Подвиг Андрея Коробицына | страница 4
— Стой!
Собственные шаги он готов был принять за вражеские.
Тишина зимнего леса облегала его. Ни шороха, ни хруста. И Коробицын с таким напряжением вглядывался в ночной мрак, что у него даже глаза заболели.
Его земляк Болгасов — тот, вернувшись с ночного наряда, прямо потом сознался:
— Трусость была, что упустишь. Птица встряхнулась, а я мечтаю, что человек, даю окрик: «Стой!..»
Командир отделения Лисиченко ходил от поста к посту от одного новичка к другому, и чуть появлялась рядом его спокойная фигура, так стыдно становилось за все свои страхи.

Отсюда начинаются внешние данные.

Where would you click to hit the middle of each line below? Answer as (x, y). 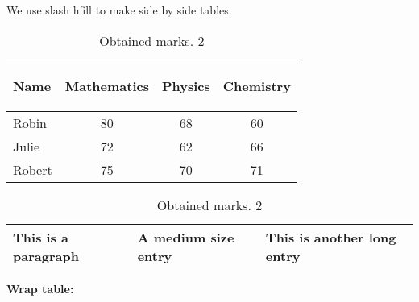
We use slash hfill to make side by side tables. (119, 10)
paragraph (46, 255)
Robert (33, 169)
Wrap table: (40, 288)
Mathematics (107, 85)
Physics (186, 85)
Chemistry (257, 85)
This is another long (331, 237)
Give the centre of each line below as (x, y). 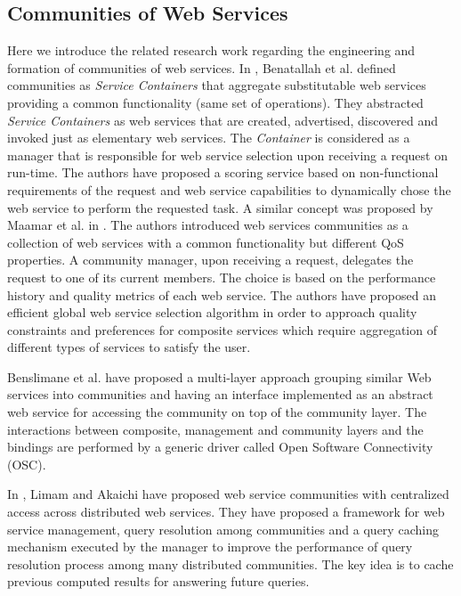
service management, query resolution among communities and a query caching (223, 529)
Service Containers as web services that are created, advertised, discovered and (223, 120)
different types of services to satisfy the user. (129, 347)
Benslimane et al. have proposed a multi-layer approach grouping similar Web (219, 376)
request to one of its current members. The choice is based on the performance (222, 277)
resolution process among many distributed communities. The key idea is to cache (230, 563)
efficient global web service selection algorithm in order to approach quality (212, 312)
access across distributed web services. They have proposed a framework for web (226, 512)
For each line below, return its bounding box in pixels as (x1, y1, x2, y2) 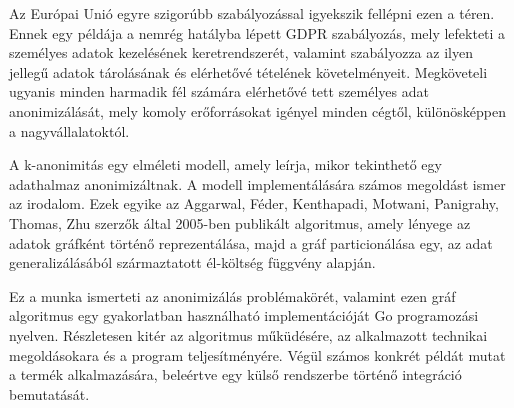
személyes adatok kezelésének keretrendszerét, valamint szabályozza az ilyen (9, 42, 473, 63)
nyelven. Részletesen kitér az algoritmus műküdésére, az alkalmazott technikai (9, 324, 488, 345)
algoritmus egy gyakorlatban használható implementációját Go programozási (9, 305, 479, 326)
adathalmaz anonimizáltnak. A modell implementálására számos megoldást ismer (9, 173, 506, 194)
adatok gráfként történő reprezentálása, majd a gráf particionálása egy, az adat (9, 232, 493, 253)
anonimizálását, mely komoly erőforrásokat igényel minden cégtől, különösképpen (9, 100, 506, 121)
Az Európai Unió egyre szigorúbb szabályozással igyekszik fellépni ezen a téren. (9, 3, 495, 23)
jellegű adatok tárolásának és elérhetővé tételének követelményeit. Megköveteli (9, 61, 488, 82)
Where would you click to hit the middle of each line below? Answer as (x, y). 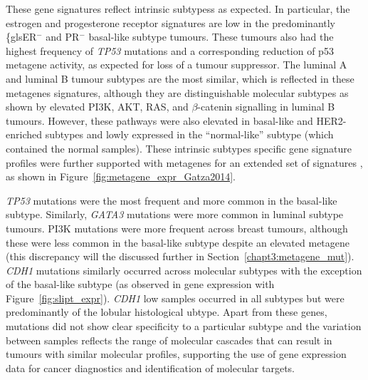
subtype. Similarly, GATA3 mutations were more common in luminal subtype (175, 214)
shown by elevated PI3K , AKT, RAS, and (97, 107)
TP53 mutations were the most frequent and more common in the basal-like (172, 200)
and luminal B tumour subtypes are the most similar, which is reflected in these (180, 78)
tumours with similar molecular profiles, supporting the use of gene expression (176, 354)
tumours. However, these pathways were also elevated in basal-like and (159, 120)
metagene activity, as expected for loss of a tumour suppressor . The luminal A (177, 65)
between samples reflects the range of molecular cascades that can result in (169, 340)
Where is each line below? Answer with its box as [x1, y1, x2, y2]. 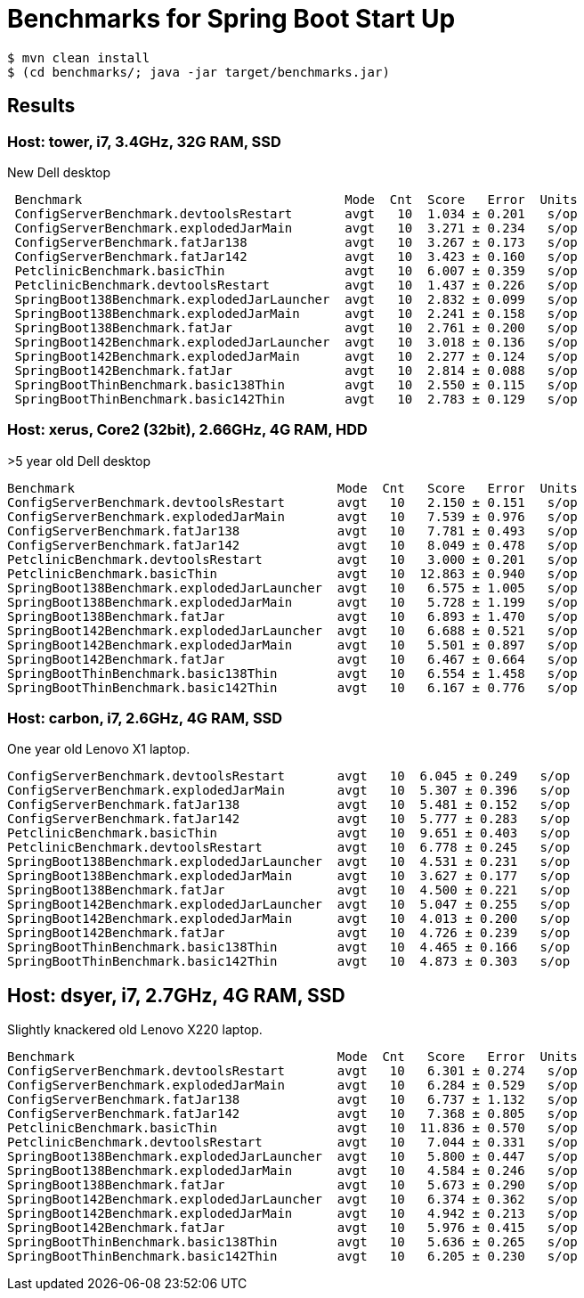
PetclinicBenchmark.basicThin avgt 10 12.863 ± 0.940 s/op [7, 566, 578, 581]
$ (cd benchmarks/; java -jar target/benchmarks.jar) [7, 64, 390, 79]
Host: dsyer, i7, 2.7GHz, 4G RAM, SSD [7, 984, 345, 1007]
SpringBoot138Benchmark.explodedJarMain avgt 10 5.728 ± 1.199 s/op [7, 594, 578, 609]
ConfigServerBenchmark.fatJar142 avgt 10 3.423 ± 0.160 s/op [14, 249, 578, 264]
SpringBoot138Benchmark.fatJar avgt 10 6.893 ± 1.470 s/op [7, 608, 578, 624]
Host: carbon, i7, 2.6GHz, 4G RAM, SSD [7, 709, 283, 728]
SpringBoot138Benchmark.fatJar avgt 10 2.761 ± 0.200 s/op [14, 320, 578, 335]
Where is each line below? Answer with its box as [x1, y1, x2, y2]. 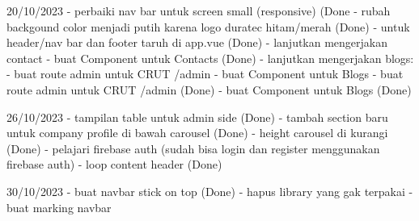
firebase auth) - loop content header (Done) [6, 156, 222, 173]
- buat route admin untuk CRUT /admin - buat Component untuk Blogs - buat [6, 65, 404, 82]
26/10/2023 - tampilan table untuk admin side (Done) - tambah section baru [6, 108, 388, 125]
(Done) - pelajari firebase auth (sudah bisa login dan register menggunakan [6, 140, 380, 156]
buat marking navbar [6, 198, 112, 215]
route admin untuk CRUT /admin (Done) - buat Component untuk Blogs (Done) [6, 81, 412, 98]
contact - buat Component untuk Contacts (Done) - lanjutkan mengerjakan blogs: [6, 49, 414, 66]
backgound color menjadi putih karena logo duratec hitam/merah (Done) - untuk [6, 18, 410, 35]
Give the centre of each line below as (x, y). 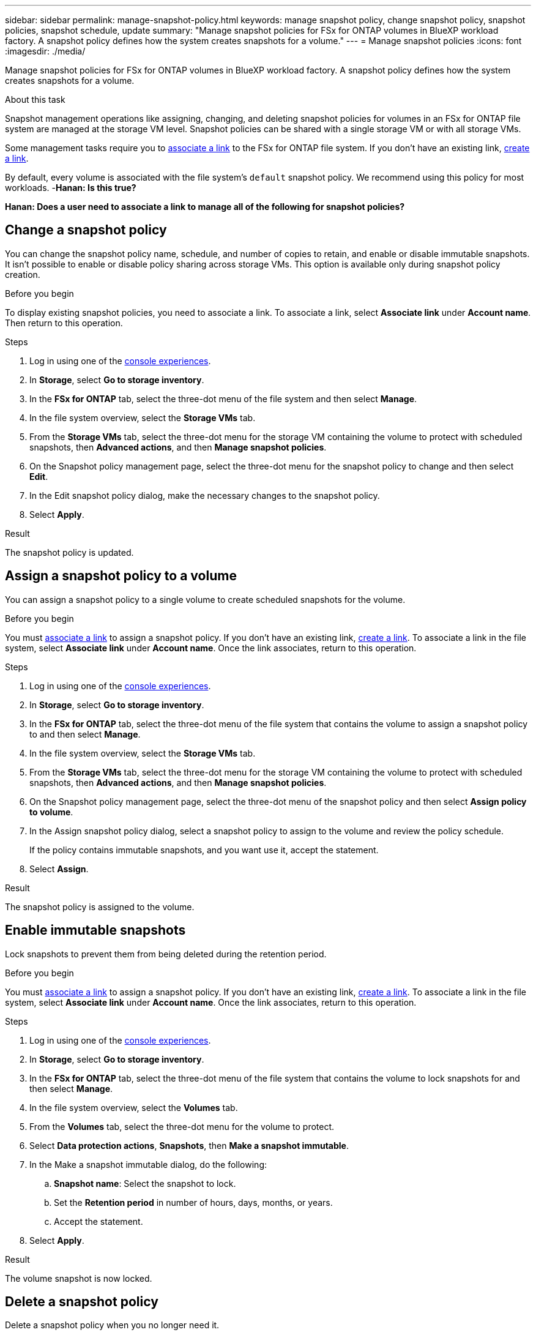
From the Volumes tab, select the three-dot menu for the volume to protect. (182, 1126)
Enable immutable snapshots (95, 930)
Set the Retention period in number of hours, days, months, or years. (193, 1202)
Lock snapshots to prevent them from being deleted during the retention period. (166, 954)
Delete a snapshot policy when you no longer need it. (112, 1325)
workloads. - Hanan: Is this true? (71, 188)
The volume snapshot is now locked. (79, 1278)
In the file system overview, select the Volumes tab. (134, 1107)
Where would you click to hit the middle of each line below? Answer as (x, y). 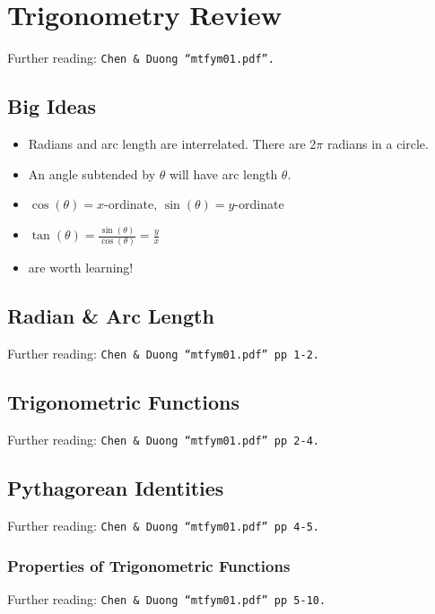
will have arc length (223, 173)
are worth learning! (81, 268)
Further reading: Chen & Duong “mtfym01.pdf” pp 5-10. (167, 598)
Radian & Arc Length (111, 316)
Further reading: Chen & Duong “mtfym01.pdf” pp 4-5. (163, 525)
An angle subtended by (92, 173)
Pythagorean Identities (116, 488)
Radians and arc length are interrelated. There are (167, 143)
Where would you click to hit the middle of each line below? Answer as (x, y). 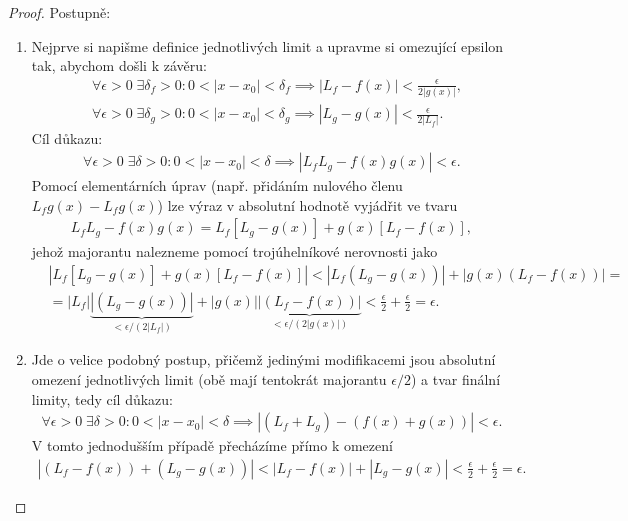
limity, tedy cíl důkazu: (102, 398)
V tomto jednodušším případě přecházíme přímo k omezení (212, 445)
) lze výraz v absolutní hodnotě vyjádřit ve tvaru (307, 204)
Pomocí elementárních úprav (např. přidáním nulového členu (217, 185)
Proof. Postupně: (59, 12)
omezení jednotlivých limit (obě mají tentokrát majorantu (209, 379)
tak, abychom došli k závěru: (119, 65)
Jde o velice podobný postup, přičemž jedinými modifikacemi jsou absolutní (263, 359)

Был он не очень складный человек — длинный, с неожиданно широкими плечами, с головой яйцом.
Лисиченко давал в пару новичкам опытных пограничников и старался не тревожить страшными рассказами о нарушителях, изо дня в день обучая и воспитывая бойцов. Спокойствие и уверенность придут вместе с полным овладением знаниями. И рассказы его вначале были тихие.
— Был у меня в отделении года два тому назад боец. Фамилия ему — Плохой, а сам он стал потом хороший, — рассказывал он, например. — Не усваивал он огневой подготовки. А раз было — пришел ночью с участка, винтовку поставил и не почистил оружия. Сам заснул. Гляжу — винтовка холодная, грязная. Будить я его не стал — пусть отоспится. А потом вызываю его (когда он поспал) и завожу беседу. Сначала про него все спрашиваю. Что мешает? Нравится ли служба? Что трудно дается? Ознакомлен ли хорошо с участком? Нет ли трусости? А потом: «Винтовку почистил?» И вот солгал человек. Говорит: «Почистил». Тона я не повышаю, только разоблачил его лживость. «Как тебе, — говорю, — не стыдно? Ведь, государственной важности дело делаем. Не всякому такой почет дается, а ты так безопасность границы своевременно не обеспечишь». Тут надо стыд в человеке вызвать — самих, ведь, себя охраной границ обеспечиваем, не бар каких-нибудь. И стал он хоть по фамилии и Плохой, а по всем показателям хороший боец. Одному — доброе слово сказать надо, а на другого — и покричать…
Рассказывал он такие истории как бы случайно, невзначай, но они запоминались и действовали.
Сам он был до призыва бригадиром-каменщиком, работал на мартене, а на пограничной службе остался сверхсрочно.
— Опыт у меня образовался, обучать могу, и сам я тут очень полезный человек, — объяснял он спокойно и нехвастливо.
Даже Болгасов — а он немножко отставал — быстро попривык с таким командиром к новой службе и все реже птицу или рысь принимал за человека.